> _Action item_
Pictures aside, repeat every entry exactly.

---- Provided information

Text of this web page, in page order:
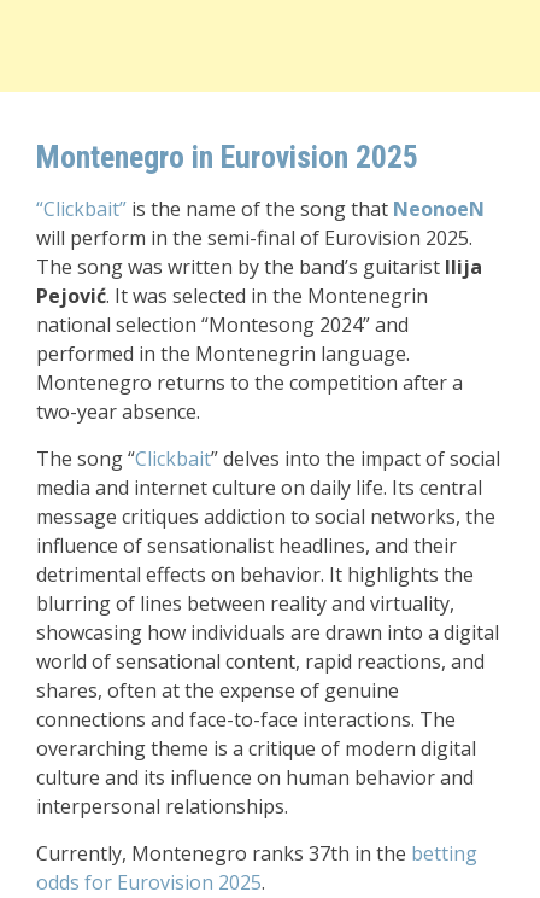
Montenegro in Eurovision 2025
“Clickbait” is the name of the song that NeonoeN
will perform in the semi-final of Eurovision 2025.
The song was written by the band’s guitarist Ilija
Pejović. It was selected in the Montenegrin
national selection “Montesong 2024” and
performed in the Montenegrin language.
Montenegro returns to the competition after a
two-year absence.
The song “Clickbait” delves into the impact of social
media and internet culture on daily life. Its central
message critiques addiction to social networks, the
influence of sensationalist headlines, and their
detrimental effects on behavior. It highlights the
blurring of lines between reality and virtuality,
showcasing how individuals are drawn into a digital
world of sensational content, rapid reactions, and
shares, often at the expense of genuine
connections and face-to-face interactions. The
overarching theme is a critique of modern digital
culture and its influence on human behavior and
interpersonal relationships.
Currently, Montenegro ranks 37th in the betting
odds for Eurovision 2025.

--------

> _Task solution_
Text of this web page, in page order:
Montenegro in Eurovision 2025
“Clickbait” is the name of the song that NeonoeN
will perform in the semi-final of Eurovision 2025.
The song was written by the band’s guitarist Ilija
Pejović. It was selected in the Montenegrin
national selection “Montesong 2024” and
performed in the Montenegrin language.
Montenegro returns to the competition after a
two-year absence.
The song “Clickbait” delves into the impact of social
media and internet culture on daily life. Its central
message critiques addiction to social networks, the
influence of sensationalist headlines, and their
detrimental effects on behavior. It highlights the
blurring of lines between reality and virtuality,
showcasing how individuals are drawn into a digital
world of sensational content, rapid reactions, and
shares, often at the expense of genuine
connections and face-to-face interactions. The
overarching theme is a critique of modern digital
culture and its influence on human behavior and
interpersonal relationships.
Currently, Montenegro ranks 37th in the betting
odds for Eurovision 2025.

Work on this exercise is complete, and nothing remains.